A framework for evaluating knowledge-sharing technology (software, ontologies, and documentation) has been presented by Gómez-Pérez (1994). Evaluation means to carry out a technical judgment of the ontologies, their software environment, and documentation with respect to a frame of reference (in our case, the requirements specification document) during each phase and between phases of their life cycle. Evaluation subsumes the terms Verification and Validation. Verification refers to the technical process that guarantees the correctness of an ontology, its associated software environments, and documentation with respect to a frame of reference during each phase and between phases of their life cycle. Validation guarantees that the ontologies, the software environment, and documentation correspond to the system that they are supposed to represent.

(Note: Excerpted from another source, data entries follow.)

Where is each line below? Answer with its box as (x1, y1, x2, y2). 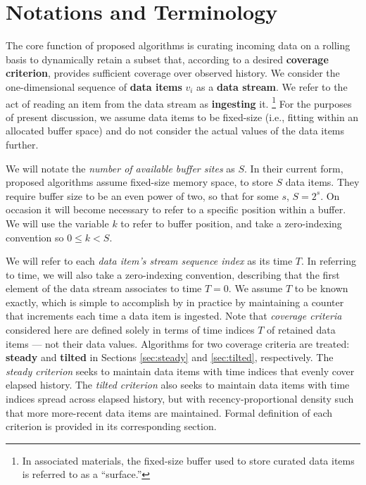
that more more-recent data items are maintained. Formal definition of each (6, 405, 333, 420)
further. (6, 137, 39, 151)
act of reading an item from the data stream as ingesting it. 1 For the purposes (6, 94, 352, 111)
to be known (294, 281, 348, 296)
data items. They (285, 175, 360, 189)
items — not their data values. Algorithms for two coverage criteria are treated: (6, 336, 350, 351)
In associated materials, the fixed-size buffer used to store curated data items (22, 453, 355, 467)
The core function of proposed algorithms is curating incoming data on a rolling (6, 38, 351, 53)
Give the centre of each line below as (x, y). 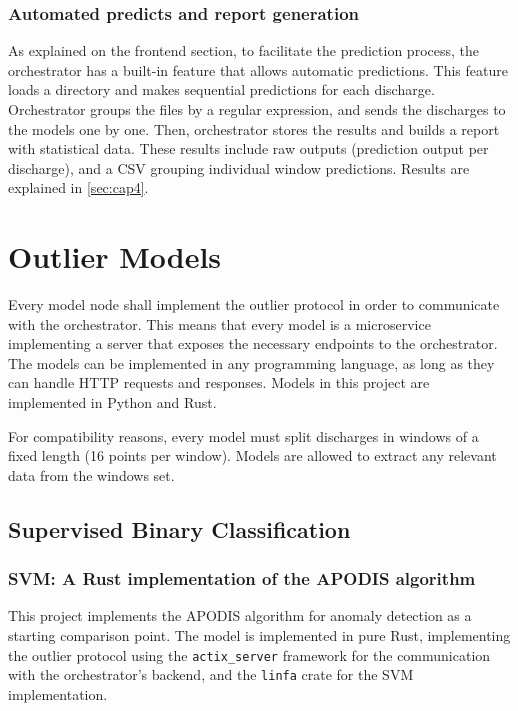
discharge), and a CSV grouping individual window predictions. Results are (239, 167)
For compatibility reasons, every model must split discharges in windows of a (243, 435)
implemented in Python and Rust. (112, 402)
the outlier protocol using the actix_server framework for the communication (249, 654)
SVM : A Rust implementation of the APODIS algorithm (242, 578)
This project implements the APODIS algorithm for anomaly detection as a (240, 615)
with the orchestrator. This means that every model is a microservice (219, 323)
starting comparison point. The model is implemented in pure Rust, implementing (259, 635)
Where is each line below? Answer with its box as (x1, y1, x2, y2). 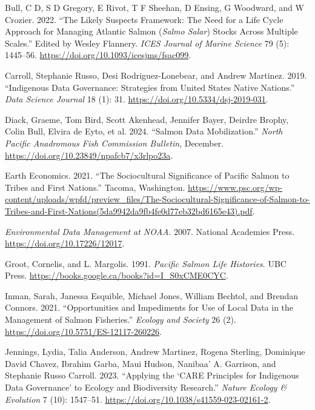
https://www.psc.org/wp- (188, 180, 283, 193)
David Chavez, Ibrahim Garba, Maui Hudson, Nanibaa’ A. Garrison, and (5, 357, 276, 369)
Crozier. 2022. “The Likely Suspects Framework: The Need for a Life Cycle (5, 13, 283, 25)
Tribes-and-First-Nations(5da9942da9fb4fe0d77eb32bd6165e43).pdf (5, 204, 253, 217)
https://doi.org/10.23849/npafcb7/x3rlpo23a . (5, 148, 173, 161)
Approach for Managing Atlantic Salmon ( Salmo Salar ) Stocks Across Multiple (5, 25, 298, 38)
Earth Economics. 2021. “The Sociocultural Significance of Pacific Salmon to (5, 169, 290, 182)
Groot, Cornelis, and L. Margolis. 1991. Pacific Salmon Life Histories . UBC (5, 257, 287, 269)
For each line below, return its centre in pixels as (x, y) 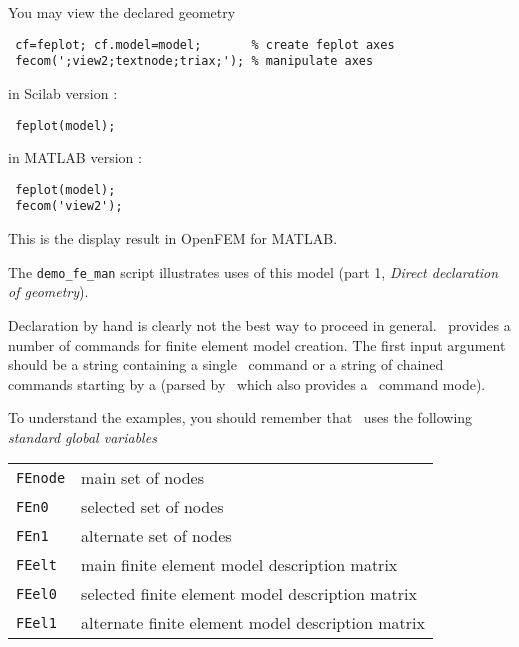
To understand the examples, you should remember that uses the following (240, 417)
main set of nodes (142, 478)
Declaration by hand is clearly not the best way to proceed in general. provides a (259, 324)
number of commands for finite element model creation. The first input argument (257, 344)
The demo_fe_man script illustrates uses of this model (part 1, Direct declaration (253, 271)
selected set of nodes (152, 507)
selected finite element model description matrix (249, 594)
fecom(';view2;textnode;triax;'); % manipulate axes (194, 61)
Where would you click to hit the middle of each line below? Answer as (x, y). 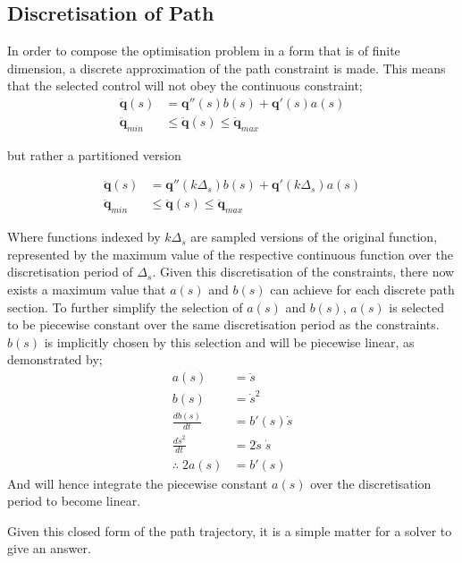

Based on the experience of verifying Ontolingua ontologies, a set of guidelines and methods of how to look for incompleteness, inconsistencies, and redundancies have been also presented (Gómez-Pérez, 1996).

The output proposed by METHONTOLOGY for this phase is an evaluation document, in which the ontologist will describe how the ontology has been evaluated, the techniques used, the kind of errors found in each phase, and the sources of knowledge used in the evaluation.

11.8. DOCUMENTATION

There are not widely accepted guidelines on how to document ontologies. In many cases, the only documentation available is in the code of the ontology, the natural language text attached to formal definitions, and papers published in conference proceedings and journals setting out important questions of the ontology already built. This problem is the result of a vicious circle: almost anyone documents ontologies, as there are no guidelines on documentation, there are no guidelines on how to document ontologies because of the absence of methodologies to build ontologies, and there are no standard methodologies to build ontologies because ontologists do not write the steps they take to build ontologies during the entire ontology development process.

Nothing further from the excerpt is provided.